The etiology is multifactorial; two mechanisms, the extrinsic and intrinsic mechanisms, have been proposed to cause impingement syndrome. In the intrinsic mechanism, it is believed that internal damage to the rotator cuff tendons leads to impingement, and in the extrinsic mechanism, the impingement is believed to cause damage to the tendons ^[5].

The theories of extrinsic mechanism etiology tried to correlate shoulder pain to shoulder “impingement.” Hooked (type III) acromion was believed to cause “impingement” as a result of the reduced distance in the subacromial space. To date, however, it is not known whether the shape of the acromion is age-related or congenital ^[6].

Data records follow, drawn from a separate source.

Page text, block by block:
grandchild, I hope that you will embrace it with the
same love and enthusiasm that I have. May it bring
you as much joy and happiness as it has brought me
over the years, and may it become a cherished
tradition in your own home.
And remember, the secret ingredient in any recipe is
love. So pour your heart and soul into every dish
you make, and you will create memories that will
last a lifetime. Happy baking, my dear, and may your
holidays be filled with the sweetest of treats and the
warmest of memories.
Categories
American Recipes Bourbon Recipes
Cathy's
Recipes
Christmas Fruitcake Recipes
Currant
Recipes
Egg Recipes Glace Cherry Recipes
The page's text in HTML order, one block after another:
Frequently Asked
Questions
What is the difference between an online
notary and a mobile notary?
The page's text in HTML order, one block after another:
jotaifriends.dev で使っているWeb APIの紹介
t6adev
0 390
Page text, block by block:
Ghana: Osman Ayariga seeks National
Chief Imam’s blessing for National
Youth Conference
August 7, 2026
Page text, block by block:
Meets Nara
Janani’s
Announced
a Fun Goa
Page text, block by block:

Scapular dyskinesia is the key factor that contributes to continuing pain. A protracted and anteriorly tilted scapula and weakness of scapular muscles, particularly serratus anterior, trapezius, and levator scapulae, increases subacromial pressure and compression on the rotator cuff tendons and subacromial structures, leading to inflammation, pain, and restricted range of motion.

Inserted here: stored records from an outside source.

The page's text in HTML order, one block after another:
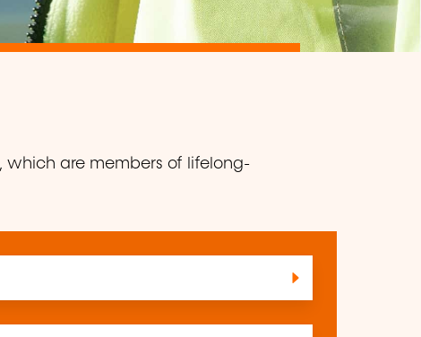
, which are members of lifelong-
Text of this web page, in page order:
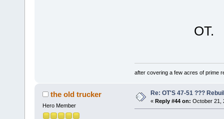
OT.
after covering a few acres of prime
the old trucker
Hero Member
Re: OT'S 47-51 ???
« Reply #44 on: October 21,
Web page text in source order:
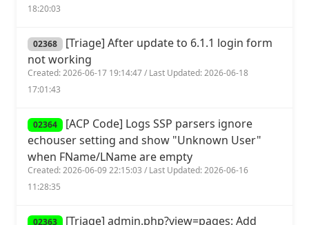
18:20:03
02368 [Triage] After update to 6.1.1 login form
not working
Created: 2026-06-17 19:14:47 / Last Updated: 2026-06-18
17:01:43
02364 [ACP Code] Logs SSP parsers ignore
echouser setting and show "Unknown User"
when FName/LName are empty
Created: 2026-06-09 22:15:03 / Last Updated: 2026-06-16
11:28:35
02363 [Triage] admin.php?view=pages: Add
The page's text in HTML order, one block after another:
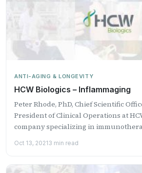
ANTI-AGING & LONGEVITY
HCW Biologics – Inflammaging
Peter Rhode, PhD, Chief Scientific
President of Clinical Operations at
company specializing in
Oct 13, 20213 min read
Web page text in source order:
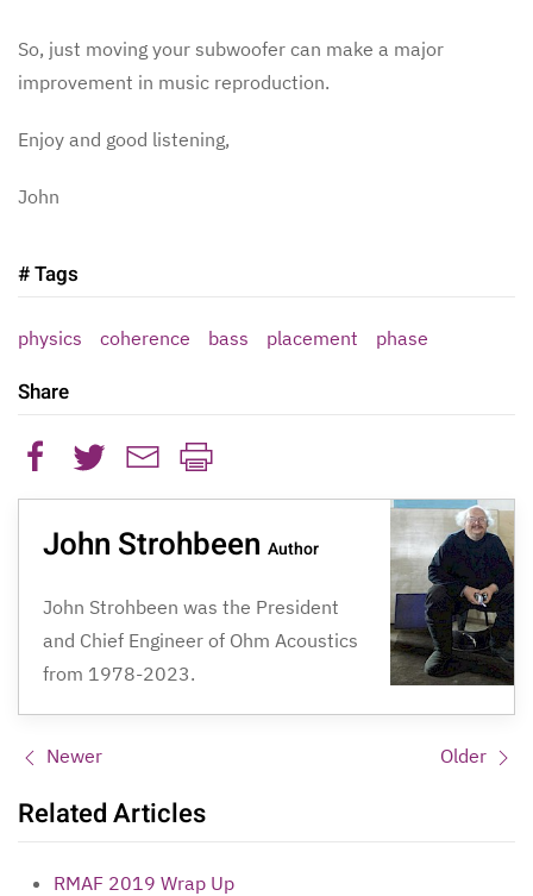
So, just moving your subwoofer can make a major
improvement in music reproduction.
Enjoy and good listening,
John
# Tags
physics coherence bass placement phase
Share
John Strohbeen Author
John Strohbeen was the President
and Chief Engineer of Ohm Acoustics
from 1978-2023.
Newer Older
Related Articles
RMAF 2019 Wrap Up
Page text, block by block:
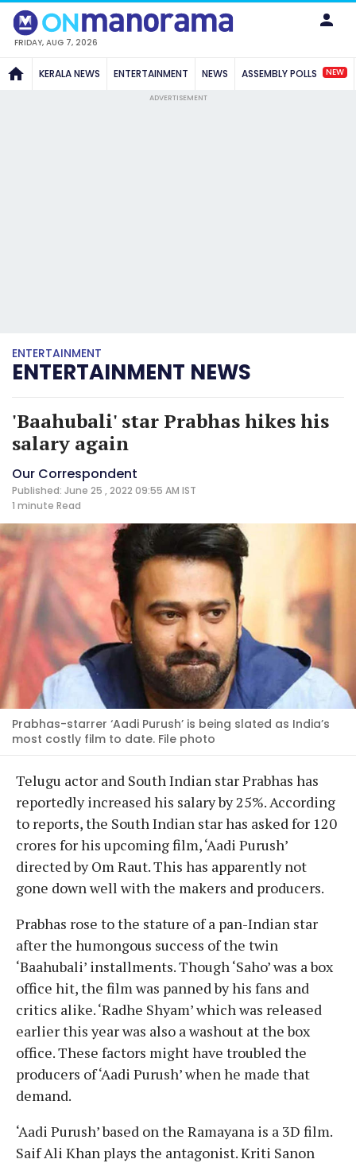
FRIDAY, AUG 7, 2026
KERALA NEWS ENTERTAINMENT NEWS ASSEMBLY POLLS NEW
ADVERTISEMENT
ENTERTAINMENT
ENTERTAINMENT NEWS
'Baahubali' star Prabhas hikes his
salary again
Our Correspondent
Published: June 25 , 2022 09:55 AM IST
1 minute Read
Prabhas-starrer ‘Aadi Purush’ is being slated as India’s
most costly film to date. File photo
Telugu actor and South Indian star Prabhas has
reportedly increased his salary by 25%. According
to reports, the South Indian star has asked for 120
crores for his upcoming film, ‘Aadi Purush’
directed by Om Raut. This has apparently not
gone down well with the makers and producers.
Prabhas rose to the stature of a pan-Indian star
after the humongous success of the twin
‘Baahubali’ installments. Though ‘Saho’ was a box
office hit, the film was panned by his fans and
critics alike. ‘Radhe Shyam’ which was released
earlier this year was also a washout at the box
office. These factors might have troubled the
producers of ‘Aadi Purush’ when he made that
demand.
‘Aadi Purush’ based on the Ramayana is a 3D film.
Saif Ali Khan plays the antagonist. Kriti Sanon

The critical shoulder angle (CSA) is a key anatomical parameter that has gained attention in recent years. CSA is defined as the line connecting the superior and inferior bony margins of the glenoid and a line drawn from the inferior bony margins of the glenoid to the most lateral border of the acromion ^[7]. Studies suggest that a CSA > 40° may predispose individuals to subacromial impingement and rotator cuff pathology. However, limited research has investigated the role of CSA in rehabilitation outcomes. We aim to analyse whether CSA influences the effectiveness of rehabilitation in managing SIS. Specifically, we hypothesize that patients with a CSA < 40° (Group A) will respond better to rehabilitation, whereas those with a CSA > 40° (Group B) will have poorer outcomes due to altered biomechanics leading to increased subacromial impingement.

How to measure (CSA)

A true anteroposterior (AP) with visible joint space and only minimal overlap between the posterior and anterior rim of the glenoid is taken. A line connecting the superior and inferior bony margins of the glenoid is drawn, and another line is drawn from the inferior bony margins of the glenoid to the most lateral border of the acromion. The angle formed between these two lines is CSA.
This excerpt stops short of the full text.